[BRIEF]
Reproduce, exactly and in full, the lines from the one with "Sobald die Schokolade" through the one with "If the key is" in the data below; drop pictures.

- - -

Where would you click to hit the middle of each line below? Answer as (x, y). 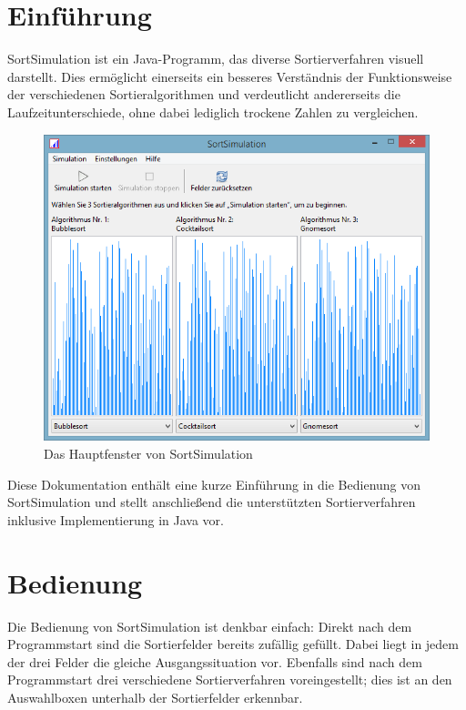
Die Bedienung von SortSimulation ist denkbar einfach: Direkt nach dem (210, 626)
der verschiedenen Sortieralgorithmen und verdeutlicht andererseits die (204, 94)
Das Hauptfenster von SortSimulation (148, 454)
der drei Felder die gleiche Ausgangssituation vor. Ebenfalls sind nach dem (215, 661)
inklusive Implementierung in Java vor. (116, 519)
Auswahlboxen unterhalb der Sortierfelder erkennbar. (155, 697)
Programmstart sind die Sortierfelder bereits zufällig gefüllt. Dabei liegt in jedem (233, 644)
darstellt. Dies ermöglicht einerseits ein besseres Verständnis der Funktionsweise (230, 76)
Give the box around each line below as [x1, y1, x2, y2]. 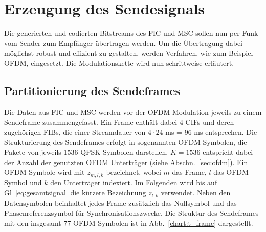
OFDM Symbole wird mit [4, 167, 85, 177]
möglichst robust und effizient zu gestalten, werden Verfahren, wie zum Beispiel [4, 48, 253, 58]
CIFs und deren [185, 117, 234, 127]
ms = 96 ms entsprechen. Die [165, 126, 257, 137]
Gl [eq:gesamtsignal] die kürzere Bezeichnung [4, 187, 146, 198]
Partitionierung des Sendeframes [4, 82, 181, 98]
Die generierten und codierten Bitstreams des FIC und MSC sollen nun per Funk [4, 28, 258, 38]
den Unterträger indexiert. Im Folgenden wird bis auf [50, 177, 217, 188]
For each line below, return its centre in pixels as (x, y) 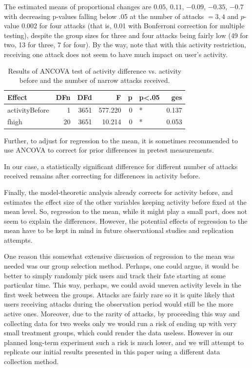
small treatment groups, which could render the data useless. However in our (118, 333)
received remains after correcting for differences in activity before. (102, 176)
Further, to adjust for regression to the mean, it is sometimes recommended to (121, 140)
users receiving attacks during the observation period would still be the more (119, 304)
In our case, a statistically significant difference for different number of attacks (121, 166)
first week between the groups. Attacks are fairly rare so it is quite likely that (119, 294)
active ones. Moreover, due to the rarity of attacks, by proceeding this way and (122, 314)
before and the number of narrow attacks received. (95, 80)
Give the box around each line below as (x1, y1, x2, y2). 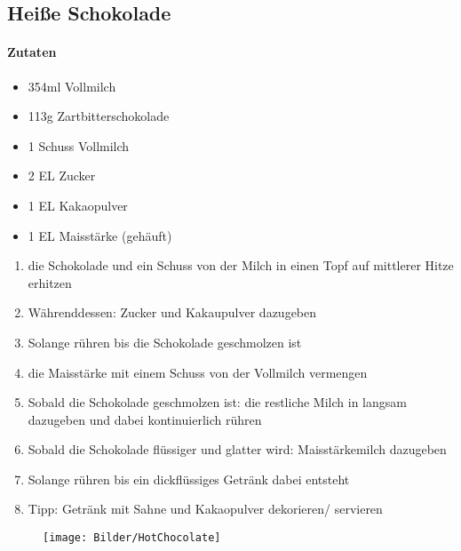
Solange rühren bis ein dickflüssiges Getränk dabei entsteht (28, 469, 350, 488)
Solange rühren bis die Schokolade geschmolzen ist (28, 332, 302, 351)
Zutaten (7, 43, 57, 61)
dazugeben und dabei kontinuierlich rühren (28, 410, 262, 428)
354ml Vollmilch (28, 76, 116, 95)
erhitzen (28, 273, 72, 291)
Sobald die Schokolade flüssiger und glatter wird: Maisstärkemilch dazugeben (28, 440, 447, 459)
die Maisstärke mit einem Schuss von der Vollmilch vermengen (28, 363, 368, 381)
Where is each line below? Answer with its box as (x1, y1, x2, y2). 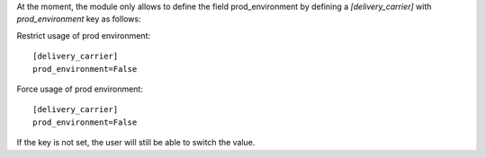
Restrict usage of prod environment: (16, 30, 150, 40)
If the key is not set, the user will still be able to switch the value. (16, 137, 256, 148)
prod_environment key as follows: (16, 13, 141, 24)
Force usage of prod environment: (16, 83, 143, 94)
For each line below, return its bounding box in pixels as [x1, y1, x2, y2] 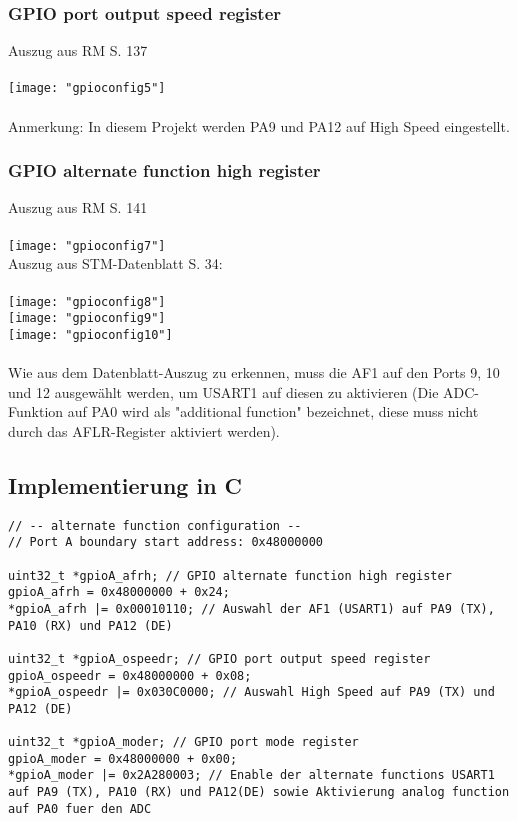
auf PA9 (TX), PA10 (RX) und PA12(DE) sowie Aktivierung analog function [8, 785, 510, 800]
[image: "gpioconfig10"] [8, 327, 173, 342]
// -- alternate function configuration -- [8, 518, 302, 533]
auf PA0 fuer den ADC [8, 801, 152, 816]
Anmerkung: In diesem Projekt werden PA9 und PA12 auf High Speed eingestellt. [8, 115, 510, 136]
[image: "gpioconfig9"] [8, 311, 166, 326]
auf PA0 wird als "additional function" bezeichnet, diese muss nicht [67, 401, 479, 422]
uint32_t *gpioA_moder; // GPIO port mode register [8, 735, 359, 750]

- - -

[REPLY TO THE TASK]
Sobald die Schokolade flüssiger und glatter wird: Maisstärkemilch dazugeben (28, 440, 447, 459)
die Maisstärke mit einem Schuss von der Vollmilch vermengen (28, 363, 368, 381)
Where is each line below? Answer with its box as (x1, y1, x2, y2). 
Restrict usage of prod environment: (16, 30, 150, 40)
If the key is not set, the user will still be able to switch the value. (16, 137, 256, 148)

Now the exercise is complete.